Por Loreley Gaffoglio
“En un futuro la gente va a pagar por silencio”, me anunciaba con tono profético la psicóloga Pilar Sordo, mientras Buenos Aires trepaba al cuarto puesto mundial entre las urbes con mayor contaminación sonora del planeta. Nada de falsas modestias. Adelantados como somos, los porteños nos acomodamos detrás de Tokio, Nagasaki y Nueva York en la pole position del ruido.

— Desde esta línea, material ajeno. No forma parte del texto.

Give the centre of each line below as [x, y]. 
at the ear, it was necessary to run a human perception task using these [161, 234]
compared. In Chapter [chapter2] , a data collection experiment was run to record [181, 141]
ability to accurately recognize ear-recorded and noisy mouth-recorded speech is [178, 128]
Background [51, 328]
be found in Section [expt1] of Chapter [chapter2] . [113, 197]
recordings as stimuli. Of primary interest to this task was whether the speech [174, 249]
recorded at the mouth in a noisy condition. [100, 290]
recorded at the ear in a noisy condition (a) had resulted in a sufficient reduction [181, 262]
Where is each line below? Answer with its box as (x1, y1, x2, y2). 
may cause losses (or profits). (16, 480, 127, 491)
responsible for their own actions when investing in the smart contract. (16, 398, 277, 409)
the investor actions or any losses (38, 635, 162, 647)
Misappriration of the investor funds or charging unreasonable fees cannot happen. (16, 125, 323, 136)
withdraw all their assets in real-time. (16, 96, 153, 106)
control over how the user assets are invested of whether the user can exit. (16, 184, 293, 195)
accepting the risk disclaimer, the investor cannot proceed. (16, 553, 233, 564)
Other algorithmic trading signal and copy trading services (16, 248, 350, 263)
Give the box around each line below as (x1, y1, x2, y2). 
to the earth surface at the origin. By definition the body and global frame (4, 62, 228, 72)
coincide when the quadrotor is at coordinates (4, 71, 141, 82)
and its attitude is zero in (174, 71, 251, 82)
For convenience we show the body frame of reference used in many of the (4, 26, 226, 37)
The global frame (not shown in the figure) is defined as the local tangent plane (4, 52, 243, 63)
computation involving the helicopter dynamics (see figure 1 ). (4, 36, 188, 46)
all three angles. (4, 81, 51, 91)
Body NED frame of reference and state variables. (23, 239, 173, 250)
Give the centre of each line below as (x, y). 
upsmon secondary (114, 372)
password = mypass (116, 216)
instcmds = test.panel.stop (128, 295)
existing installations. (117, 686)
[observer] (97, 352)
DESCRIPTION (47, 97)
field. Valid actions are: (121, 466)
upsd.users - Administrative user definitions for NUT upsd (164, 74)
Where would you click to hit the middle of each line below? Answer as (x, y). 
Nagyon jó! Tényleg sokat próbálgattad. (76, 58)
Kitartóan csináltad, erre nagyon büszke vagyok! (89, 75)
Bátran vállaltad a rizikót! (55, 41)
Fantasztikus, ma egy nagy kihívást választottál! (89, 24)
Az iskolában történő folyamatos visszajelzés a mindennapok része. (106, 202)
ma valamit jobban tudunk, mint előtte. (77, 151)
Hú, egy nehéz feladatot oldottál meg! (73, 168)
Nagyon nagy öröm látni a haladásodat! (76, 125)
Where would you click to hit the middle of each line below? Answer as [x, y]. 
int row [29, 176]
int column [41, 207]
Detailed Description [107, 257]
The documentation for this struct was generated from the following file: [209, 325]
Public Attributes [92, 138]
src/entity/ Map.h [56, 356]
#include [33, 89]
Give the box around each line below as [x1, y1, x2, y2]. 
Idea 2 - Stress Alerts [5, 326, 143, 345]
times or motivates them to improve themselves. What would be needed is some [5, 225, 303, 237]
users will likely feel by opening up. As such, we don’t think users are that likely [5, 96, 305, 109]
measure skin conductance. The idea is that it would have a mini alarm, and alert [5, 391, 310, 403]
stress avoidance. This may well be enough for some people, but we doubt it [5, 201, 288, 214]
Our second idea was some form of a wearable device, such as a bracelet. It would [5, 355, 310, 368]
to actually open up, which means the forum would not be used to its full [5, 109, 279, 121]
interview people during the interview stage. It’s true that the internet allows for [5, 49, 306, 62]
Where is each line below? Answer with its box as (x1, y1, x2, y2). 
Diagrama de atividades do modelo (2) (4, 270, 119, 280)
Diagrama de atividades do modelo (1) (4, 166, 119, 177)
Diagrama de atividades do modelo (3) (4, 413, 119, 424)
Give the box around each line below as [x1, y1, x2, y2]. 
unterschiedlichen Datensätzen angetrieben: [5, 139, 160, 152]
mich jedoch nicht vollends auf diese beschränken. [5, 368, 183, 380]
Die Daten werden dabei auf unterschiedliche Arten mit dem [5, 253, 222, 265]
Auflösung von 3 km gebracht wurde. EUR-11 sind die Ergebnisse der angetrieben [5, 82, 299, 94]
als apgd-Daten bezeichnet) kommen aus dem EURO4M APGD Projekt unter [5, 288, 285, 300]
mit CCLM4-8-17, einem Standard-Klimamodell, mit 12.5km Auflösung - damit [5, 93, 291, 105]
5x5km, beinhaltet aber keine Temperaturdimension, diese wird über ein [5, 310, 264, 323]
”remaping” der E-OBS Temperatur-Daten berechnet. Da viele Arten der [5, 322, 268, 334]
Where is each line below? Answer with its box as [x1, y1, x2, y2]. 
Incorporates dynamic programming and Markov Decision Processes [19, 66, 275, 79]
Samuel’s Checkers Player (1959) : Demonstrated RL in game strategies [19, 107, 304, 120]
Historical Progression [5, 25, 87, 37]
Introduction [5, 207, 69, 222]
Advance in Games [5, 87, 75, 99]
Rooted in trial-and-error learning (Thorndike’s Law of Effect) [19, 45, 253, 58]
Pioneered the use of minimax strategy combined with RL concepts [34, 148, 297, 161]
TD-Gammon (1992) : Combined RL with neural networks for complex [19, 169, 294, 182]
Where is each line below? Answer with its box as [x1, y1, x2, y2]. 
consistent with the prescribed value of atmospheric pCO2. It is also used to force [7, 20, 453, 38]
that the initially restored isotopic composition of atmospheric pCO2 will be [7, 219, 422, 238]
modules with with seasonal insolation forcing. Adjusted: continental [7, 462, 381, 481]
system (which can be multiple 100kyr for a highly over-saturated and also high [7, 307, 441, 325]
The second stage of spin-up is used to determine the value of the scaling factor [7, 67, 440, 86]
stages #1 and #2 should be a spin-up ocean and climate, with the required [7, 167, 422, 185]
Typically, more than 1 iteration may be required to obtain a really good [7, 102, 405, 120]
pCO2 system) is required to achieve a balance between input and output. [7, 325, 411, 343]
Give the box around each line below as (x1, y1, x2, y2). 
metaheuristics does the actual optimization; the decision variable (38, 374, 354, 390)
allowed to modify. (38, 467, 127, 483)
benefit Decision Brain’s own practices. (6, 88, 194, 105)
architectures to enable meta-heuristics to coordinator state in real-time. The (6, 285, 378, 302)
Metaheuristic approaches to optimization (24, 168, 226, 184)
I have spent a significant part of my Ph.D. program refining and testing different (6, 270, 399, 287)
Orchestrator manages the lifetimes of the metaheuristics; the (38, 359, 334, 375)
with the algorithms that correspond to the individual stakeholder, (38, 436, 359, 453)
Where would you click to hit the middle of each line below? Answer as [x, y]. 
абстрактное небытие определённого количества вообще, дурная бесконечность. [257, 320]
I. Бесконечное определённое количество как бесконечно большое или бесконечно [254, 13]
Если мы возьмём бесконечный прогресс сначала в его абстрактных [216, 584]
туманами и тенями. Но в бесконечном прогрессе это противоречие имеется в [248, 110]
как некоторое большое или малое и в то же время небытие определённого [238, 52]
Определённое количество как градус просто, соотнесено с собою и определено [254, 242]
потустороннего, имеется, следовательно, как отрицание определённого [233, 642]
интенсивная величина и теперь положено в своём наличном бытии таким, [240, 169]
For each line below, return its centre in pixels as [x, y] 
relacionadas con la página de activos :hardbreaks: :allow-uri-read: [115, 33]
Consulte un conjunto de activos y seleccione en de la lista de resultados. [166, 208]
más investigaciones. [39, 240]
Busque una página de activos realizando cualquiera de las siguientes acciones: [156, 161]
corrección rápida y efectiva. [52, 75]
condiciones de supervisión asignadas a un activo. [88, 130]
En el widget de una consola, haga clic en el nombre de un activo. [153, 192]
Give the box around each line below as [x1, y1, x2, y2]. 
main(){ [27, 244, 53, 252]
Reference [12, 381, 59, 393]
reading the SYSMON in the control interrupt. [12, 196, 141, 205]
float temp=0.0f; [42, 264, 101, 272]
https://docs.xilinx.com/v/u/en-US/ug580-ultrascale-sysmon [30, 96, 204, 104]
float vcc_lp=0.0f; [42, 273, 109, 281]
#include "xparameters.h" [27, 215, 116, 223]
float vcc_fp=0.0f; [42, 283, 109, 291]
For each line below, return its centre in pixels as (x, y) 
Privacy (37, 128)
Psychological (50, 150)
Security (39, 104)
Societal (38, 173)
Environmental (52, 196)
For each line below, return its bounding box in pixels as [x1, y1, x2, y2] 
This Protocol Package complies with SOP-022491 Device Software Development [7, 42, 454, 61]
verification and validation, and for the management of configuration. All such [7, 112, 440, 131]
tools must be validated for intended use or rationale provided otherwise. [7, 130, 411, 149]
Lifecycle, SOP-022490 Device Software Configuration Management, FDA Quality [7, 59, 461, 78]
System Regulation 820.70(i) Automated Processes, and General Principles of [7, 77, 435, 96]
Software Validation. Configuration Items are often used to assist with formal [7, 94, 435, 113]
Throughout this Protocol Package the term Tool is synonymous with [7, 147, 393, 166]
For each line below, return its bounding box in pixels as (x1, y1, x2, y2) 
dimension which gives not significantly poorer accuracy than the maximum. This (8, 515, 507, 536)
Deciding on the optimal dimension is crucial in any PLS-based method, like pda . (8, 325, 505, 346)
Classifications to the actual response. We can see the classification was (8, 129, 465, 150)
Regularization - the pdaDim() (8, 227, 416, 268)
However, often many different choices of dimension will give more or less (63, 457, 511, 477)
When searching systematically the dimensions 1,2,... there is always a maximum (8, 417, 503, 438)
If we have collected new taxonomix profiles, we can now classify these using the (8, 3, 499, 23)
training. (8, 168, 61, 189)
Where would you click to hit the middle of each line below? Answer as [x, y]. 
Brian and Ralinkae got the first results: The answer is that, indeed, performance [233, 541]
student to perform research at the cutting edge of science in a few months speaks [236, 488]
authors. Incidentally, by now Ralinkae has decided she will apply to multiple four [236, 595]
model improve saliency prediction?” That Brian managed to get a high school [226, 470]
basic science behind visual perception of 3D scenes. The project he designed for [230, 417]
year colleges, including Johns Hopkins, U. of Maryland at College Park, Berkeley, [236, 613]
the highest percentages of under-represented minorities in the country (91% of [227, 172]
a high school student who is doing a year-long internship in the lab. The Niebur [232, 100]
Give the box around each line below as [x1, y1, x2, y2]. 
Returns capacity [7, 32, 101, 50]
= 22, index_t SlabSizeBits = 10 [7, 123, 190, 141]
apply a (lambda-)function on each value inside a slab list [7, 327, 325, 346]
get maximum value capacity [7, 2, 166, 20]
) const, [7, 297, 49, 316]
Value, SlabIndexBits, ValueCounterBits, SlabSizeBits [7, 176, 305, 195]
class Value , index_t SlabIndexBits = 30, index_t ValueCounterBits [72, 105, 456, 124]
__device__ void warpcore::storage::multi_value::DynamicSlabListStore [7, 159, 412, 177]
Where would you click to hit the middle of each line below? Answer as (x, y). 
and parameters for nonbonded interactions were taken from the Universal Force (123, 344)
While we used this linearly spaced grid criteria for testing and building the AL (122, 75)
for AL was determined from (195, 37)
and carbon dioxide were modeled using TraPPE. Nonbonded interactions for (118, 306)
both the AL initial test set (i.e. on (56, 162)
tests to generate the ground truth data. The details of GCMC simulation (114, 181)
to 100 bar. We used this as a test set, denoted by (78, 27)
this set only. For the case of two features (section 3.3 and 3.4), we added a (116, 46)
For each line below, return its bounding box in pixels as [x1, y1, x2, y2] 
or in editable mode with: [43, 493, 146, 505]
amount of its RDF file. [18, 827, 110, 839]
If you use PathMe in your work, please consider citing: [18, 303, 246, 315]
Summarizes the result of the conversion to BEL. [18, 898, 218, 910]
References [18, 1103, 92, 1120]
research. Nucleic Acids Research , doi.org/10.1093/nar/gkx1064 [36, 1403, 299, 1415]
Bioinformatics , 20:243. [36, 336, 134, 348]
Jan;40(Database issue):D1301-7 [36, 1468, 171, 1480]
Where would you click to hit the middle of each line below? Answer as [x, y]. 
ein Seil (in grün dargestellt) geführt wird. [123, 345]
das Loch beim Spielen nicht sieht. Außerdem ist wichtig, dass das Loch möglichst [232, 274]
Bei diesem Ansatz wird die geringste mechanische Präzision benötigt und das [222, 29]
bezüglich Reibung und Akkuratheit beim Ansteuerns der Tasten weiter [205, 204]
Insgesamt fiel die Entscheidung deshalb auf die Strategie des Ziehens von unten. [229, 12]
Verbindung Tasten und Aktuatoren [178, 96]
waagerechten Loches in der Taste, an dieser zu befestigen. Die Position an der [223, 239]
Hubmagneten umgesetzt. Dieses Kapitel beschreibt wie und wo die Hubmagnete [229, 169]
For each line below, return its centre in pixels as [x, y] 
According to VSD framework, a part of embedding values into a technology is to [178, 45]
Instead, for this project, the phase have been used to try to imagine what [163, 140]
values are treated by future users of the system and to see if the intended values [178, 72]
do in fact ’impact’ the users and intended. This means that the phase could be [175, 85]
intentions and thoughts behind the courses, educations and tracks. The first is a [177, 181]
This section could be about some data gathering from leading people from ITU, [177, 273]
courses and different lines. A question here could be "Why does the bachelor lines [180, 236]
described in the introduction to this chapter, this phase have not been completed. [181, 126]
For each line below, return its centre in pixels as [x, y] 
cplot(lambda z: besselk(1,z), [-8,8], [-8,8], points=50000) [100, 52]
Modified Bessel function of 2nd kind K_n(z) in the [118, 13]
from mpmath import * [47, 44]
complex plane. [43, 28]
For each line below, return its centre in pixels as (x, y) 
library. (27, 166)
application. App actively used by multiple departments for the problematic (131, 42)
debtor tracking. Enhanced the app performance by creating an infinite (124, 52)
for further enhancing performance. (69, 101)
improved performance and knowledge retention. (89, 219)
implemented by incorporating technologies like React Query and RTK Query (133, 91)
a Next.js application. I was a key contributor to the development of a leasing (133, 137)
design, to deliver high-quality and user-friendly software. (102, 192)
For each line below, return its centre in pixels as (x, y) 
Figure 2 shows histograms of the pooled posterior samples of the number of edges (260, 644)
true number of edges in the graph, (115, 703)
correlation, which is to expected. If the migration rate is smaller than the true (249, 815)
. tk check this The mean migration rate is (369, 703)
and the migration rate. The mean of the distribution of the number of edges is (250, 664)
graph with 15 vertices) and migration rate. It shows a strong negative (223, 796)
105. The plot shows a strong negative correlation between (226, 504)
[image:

No hay mediciones sobre los niveles de estrés auditivo, pero la propia experiencia asume a veces cierto “rigor científico”, suficiente para el autodiagnóstico: en los últimos meses, las 13 alertas sonoras de mi celular; el ping masterizado de la PC anunciando sus 700 mails diarios; los teléfonos gritando “¡atendeme, no ves que sueno!”; la TV parlante de la Redacción, con la Presidenta que gruñe, Moreno que aúlla, y el coro político esparciendo violencia y toxicidad. Hay más: el rugido de aceleradas y chirridos de frenadas camioneras por Madero; los bocinazos de los rehenes en eso atascos; el bombo y la pandereta del piquete en Alem frente al Ministerio de Trabajo; la conversación del de al lado y la mía propia (alta, me dicen, porque ya estoy sorda) convirtieron esa música laboral en una auténtica fobia. Hilar un pensamiento simple es una victoria. Escribirlo, una proeza.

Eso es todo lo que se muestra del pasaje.